Une dizaine d'opérations ont été retirées du plan de relance, soit pour des retards qui ne permettaient pas de tenir les délais, soit pour des dépassements de coûts trop importants.
Des redéploiements de crédits sont intervenus dans des proportions limitées et ont été opérés dans le respect de l'enveloppe initiale à laquelle ils étaient affectés.
Les tensions sur les prix constatées depuis quelques mois, principalement imputables au renchérissement des matières premières, ainsi que les problèmes de disponibilité des matériaux , pourraient rendre plus délicate l'exécution du plan de relance dans les mois à venir. Outre les retards de chantiers qui pourraient en découler, des inquiétudes se font jour autour des opérations qui n'ont toujours pas été lancées , dans la mesure où leur coût pourrait dépasser les prévisions initiales.
Afin d'éviter que des opérations ne soient abandonnées ou qu'il soit fait appel aux crédits ordinaires pour compléter les crédits du plan de relance dans le but de mener ces opérations à bien, il serait souhaitable d'autoriser les services déconcentrés à pouvoir redéployer les crédits « relance » non consommés d'une enveloppe à une autre, les règles budgétaires ne faisant pas obstacle à leur fongibilité.

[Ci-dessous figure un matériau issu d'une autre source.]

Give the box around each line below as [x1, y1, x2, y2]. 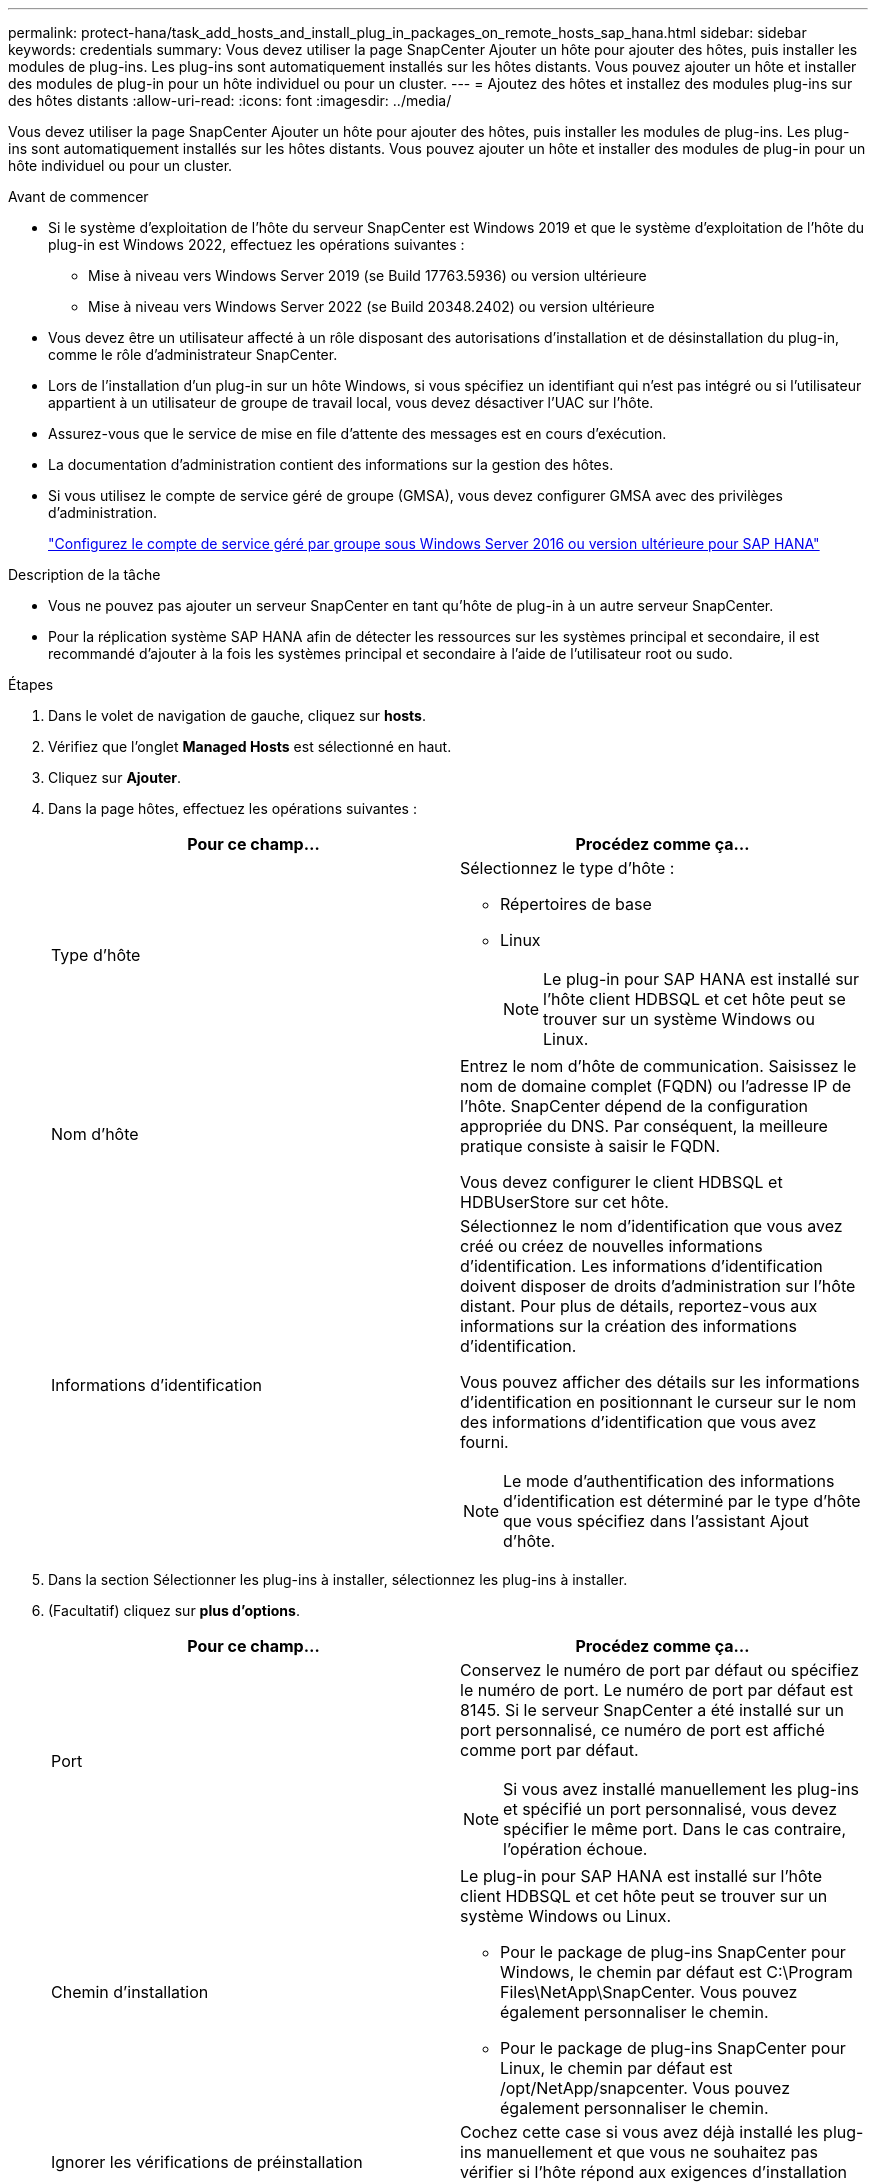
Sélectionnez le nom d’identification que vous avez [460, 1216, 843, 1236]
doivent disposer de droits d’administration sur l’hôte [460, 1276, 856, 1296]
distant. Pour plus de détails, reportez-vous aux [460, 1296, 818, 1316]
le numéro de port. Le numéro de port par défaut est [460, 1680, 853, 1700]
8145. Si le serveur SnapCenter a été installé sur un [460, 1700, 844, 1720]
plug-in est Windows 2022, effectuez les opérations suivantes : [48, 236, 465, 253]
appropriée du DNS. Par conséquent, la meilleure [460, 1116, 828, 1136]
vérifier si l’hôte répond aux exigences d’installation [460, 2162, 847, 2182]

2. L'inquiétude de l'après-plan de relance
Les tensions sur les prix pourraient avoir des effets négatifs sur la mise en oeuvre des programmes de chantiers, beaucoup de propriétaires publics et privés préférant décaler des opérations dans l'attente d'une baisse des prix.

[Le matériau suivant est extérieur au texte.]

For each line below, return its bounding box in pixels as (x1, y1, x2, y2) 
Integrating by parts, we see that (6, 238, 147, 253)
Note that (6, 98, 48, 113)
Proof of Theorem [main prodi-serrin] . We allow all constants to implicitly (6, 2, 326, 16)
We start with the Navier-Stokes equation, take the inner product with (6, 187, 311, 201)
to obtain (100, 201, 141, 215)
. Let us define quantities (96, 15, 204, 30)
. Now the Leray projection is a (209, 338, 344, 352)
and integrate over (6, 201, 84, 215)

C'est l'une des raisons pour lesquelles les acteurs du patrimoine se montrent très inquiets de « l'après-plan de relance » . Ils craignent que les crédits ordinaires ne redescendent, dès 2023, à leur niveau de 2019. Une baisse brutale des crédits aurait des conséquences désastreuses à la fois sur la filière du patrimoine, qu'il s'agisse de l'emploi, de la formation ou de l'attractivité de ces métiers, et sur le patrimoine, dans la mesure où elle remettrait en cause l'achèvement de certains chantiers dont les premières tranches auraient été financées par les crédits « relance ».
La protection du patrimoine est peu compatible avec un financement par à-coups . Elle repose sur des programmations nécessitant un horizon pluriannuel. La formation des professionnels de la restauration du patrimoine s'appuie elle aussi sur un temps long et nécessite plusieurs années de pratique professionnelle pour atteindre le niveau de qualification requis. À cet égard, on peut d'ailleurs regretter que la mise en oeuvre du plan de relance ne se soit pas accompagnée d'un programme plus ambitieux d'actions de valorisation des métiers de la restauration auprès du grand public et des jeunes afin de susciter des vocations.

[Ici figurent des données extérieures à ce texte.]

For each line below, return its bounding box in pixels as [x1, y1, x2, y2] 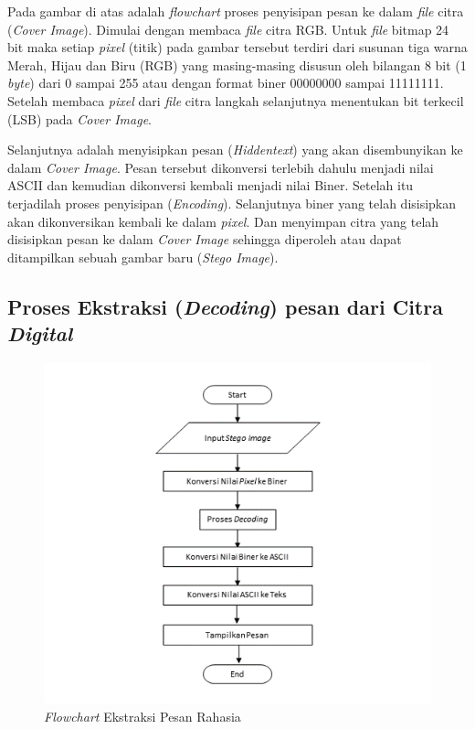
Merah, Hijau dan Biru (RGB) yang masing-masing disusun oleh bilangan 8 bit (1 [7, 55, 467, 74]
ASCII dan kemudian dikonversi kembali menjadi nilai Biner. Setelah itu [7, 176, 414, 195]
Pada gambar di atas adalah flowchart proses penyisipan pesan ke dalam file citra [7, 2, 464, 20]
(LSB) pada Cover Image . [7, 109, 153, 128]
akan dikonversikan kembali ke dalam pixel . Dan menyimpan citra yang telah [7, 211, 439, 230]
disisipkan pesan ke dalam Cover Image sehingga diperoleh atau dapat [7, 230, 402, 249]
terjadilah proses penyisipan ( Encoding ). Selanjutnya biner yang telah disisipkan [7, 193, 457, 212]
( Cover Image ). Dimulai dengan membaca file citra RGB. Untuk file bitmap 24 [7, 19, 449, 38]

Le plan de relance a apporté la preuve que la protection du patrimoine est jusqu'ici sous-dotée : les besoins en matière de restauration nécessiteraient des budgets annuels plus élevés et les entreprises ont démontré, depuis un an, qu'elles sont en mesure d'absorber plus de 450 millions d'euros de crédits sans que des tensions majeures ne se fassent jour. L'échéance du plan de relance en 2023 doit conduire à réévaluer le niveau de la dotation de l'État au patrimoine monumental et à accroître son effort en matière d'entretien des monuments historiques afin d'enrayer la dégradation de l'état général des monuments par une vraie politique préventive . Une décision similaire avait d'ailleurs été prise à l'issue du plan de relance de 2009-2010, avant que le niveau des crédits ne soit finalement progressivement abaissé à partir de 2013.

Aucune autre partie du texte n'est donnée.